SUPPLIED DATA Start Marker

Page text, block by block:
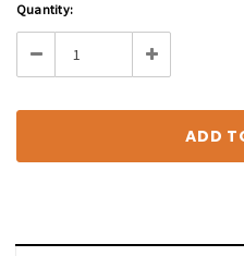
Current
Stock:
Quantity:
Decrease Increase
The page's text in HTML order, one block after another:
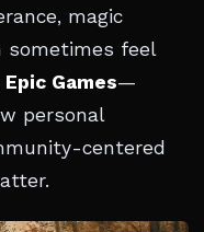
magic
sometimes feel
Epic Games—
personal
centered
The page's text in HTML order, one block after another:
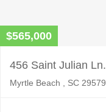
$565,000
456 Saint Julian Ln.
Myrtle Beach , SC 29579
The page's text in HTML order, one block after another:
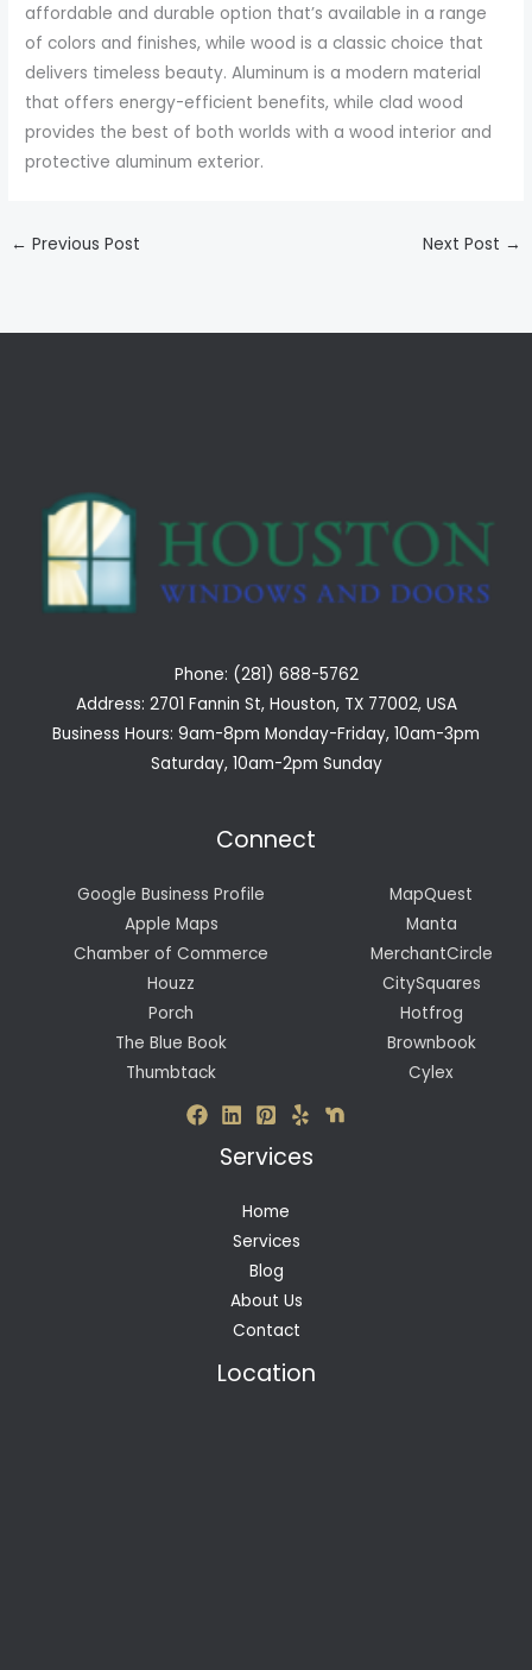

SUPPLIED DATA End Marker

*EXERCISE BRIEF*: Restate the data word for word without pictures.

*SOLUTION TO THE PROBLEM*:
Page text, block by block:
Current
Stock:
Quantity:
Decrease Increase
The page's text in HTML order, one block after another:
magic
sometimes feel
Epic Games—
personal
centered
The page's text in HTML order, one block after another:
$565,000
456 Saint Julian Ln.
Myrtle Beach , SC 29579
The page's text in HTML order, one block after another:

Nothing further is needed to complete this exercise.